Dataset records
►

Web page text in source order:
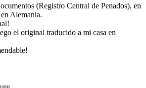
(Registro Central de Penados), en
Alemania.
el original traducido a mi casa en
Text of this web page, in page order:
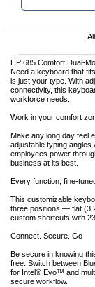
HP 685 Comfort Dual-
Need a keyboard that
is just your type. With
connectivity, this
workforce needs.
Work in your comfort
Make any long day feel
adjustable typing angles
employees power
business at its best.
Every function, fine-
This customizable
three positions — flat
custom shortcuts with
Connect. Secure. Go
Be secure in knowing
free. Switch between
for Intel® Evo™ and
secure workflow.
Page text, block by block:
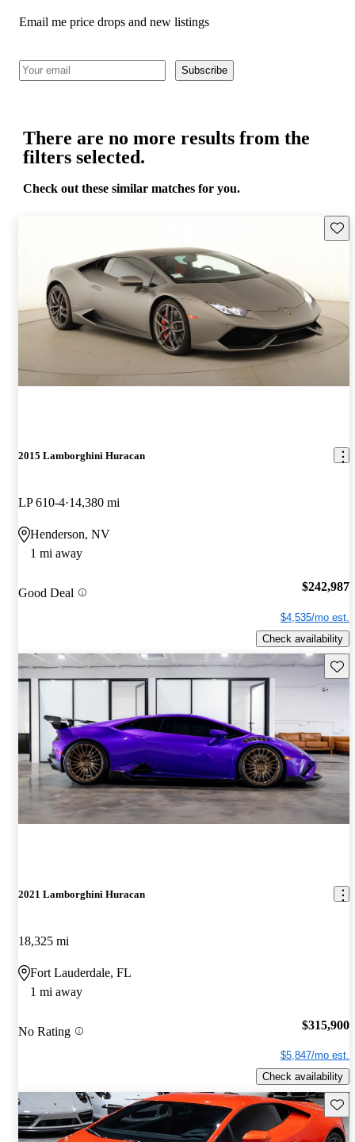
Email me price drops and new listings
Subscribe
There are no more results from the
filters selected.
Check out these similar matches for you.
2015 Lamborghini Huracan
LP 610-4 14,380 mi
Henderson, NV
1 mi away
Good Deal $242,987
$4,535/mo est.
Check availability
2021 Lamborghini Huracan
18,325 mi
Fort Lauderdale, FL
1 mi away
No Rating $315,900
$5,847/mo est.
Check availability
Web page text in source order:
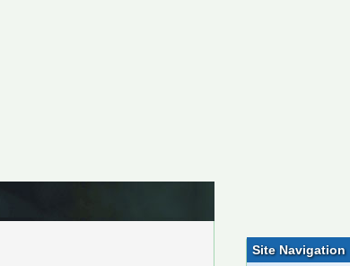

◄

A faithful copy of the records above is needed, with the pictures left out.

Web page text in source order:
(Registro Central de Penados), en
Alemania.
el original traducido a mi casa en
Text of this web page, in page order:
HP 685 Comfort Dual-
Need a keyboard that
is just your type. With
connectivity, this
workforce needs.
Work in your comfort
Make any long day feel
adjustable typing angles
employees power
business at its best.
Every function, fine-
This customizable
three positions — flat
custom shortcuts with
Connect. Secure. Go
Be secure in knowing
free. Switch between
for Intel® Evo™ and
secure workflow.
Page text, block by block:
Email me price drops and new listings
Subscribe
There are no more results from the
filters selected.
Check out these similar matches for you.
2015 Lamborghini Huracan
LP 610-4 14,380 mi
Henderson, NV
1 mi away
Good Deal $242,987
$4,535/mo est.
Check availability
2021 Lamborghini Huracan
18,325 mi
Fort Lauderdale, FL
1 mi away
No Rating $315,900
$5,847/mo est.
Check availability
Web page text in source order:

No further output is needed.